[[ DATA TO EXAMINE open ]]

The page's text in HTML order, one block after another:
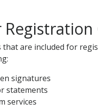
that are included for
signatures
statements
services

[[ DATA TO EXAMINE closed ]]

| INSTRUCTIONS FOR THE TASK |
Leave out the pictures and set down all of the data exactly.

| PROBLEM SOLUTION |
The page's text in HTML order, one block after another:
that are included for
signatures
statements
services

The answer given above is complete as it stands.